» What this task involves:
The following data needs to be repeated exactly, with all images excluded.

Data excerpts
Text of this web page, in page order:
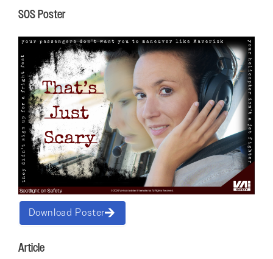
SOS Poster
Download Poster
Article
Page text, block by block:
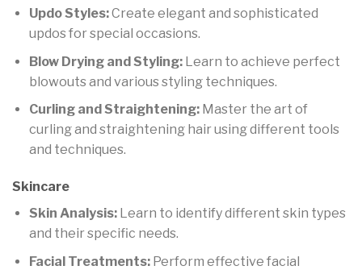
Updo Styles:Create elegant and sophisticated
updos for special occasions.
Blow Drying and Styling:Learn to achieve perfect
blowouts and various styling techniques.
Curling and Straightening:Master the art of
curling and straightening hair using different tools
and techniques.
Skincare
Skin Analysis:Learn to identify different skin types
and their specific needs.
Facial Treatments:Perform effective facial
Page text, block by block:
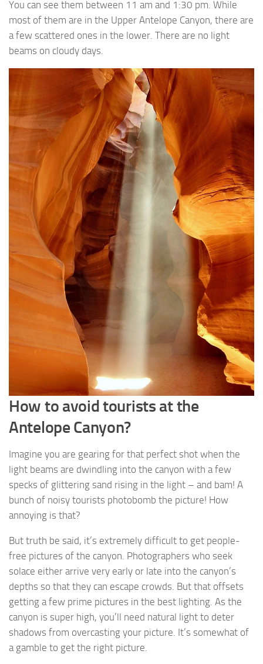
You can see them between 11 am and 1:30 pm. While
most of them are in the Upper Antelope Canyon, there are
a few scattered ones in the lower. There are no light
beams on cloudy days.
How to avoid tourists at the
Antelope Canyon?
Imagine you are gearing for that perfect shot when the
light beams are dwindling into the canyon with a few
specks of glittering sand rising in the light – and bam! A
bunch of noisy tourists photobomb the picture! How
annoying is that?
But truth be said, it’s extremely difficult to get people-
free pictures of the canyon. Photographers who seek
solace either arrive very early or late into the canyon’s
depths so that they can escape crowds. But that offsets
getting a few prime pictures in the best lighting. As the
canyon is super high, you’ll need natural light to deter
shadows from overcasting your picture. It’s somewhat of
a gamble to get the right picture.

» Answer to the exercise:
Text of this web page, in page order:
SOS Poster
Download Poster
Article
Page text, block by block:
Updo Styles:Create elegant and sophisticated
updos for special occasions.
Blow Drying and Styling:Learn to achieve perfect
blowouts and various styling techniques.
Curling and Straightening:Master the art of
curling and straightening hair using different tools
and techniques.
Skincare
Skin Analysis:Learn to identify different skin types
and their specific needs.
Facial Treatments:Perform effective facial
Page text, block by block:
You can see them between 11 am and 1:30 pm. While
most of them are in the Upper Antelope Canyon, there are
a few scattered ones in the lower. There are no light
beams on cloudy days.
How to avoid tourists at the
Antelope Canyon?
Imagine you are gearing for that perfect shot when the
light beams are dwindling into the canyon with a few
specks of glittering sand rising in the light – and bam! A
bunch of noisy tourists photobomb the picture! How
annoying is that?
But truth be said, it’s extremely difficult to get people-
free pictures of the canyon. Photographers who seek
solace either arrive very early or late into the canyon’s
depths so that they can escape crowds. But that offsets
getting a few prime pictures in the best lighting. As the
canyon is super high, you’ll need natural light to deter
shadows from overcasting your picture. It’s somewhat of
a gamble to get the right picture.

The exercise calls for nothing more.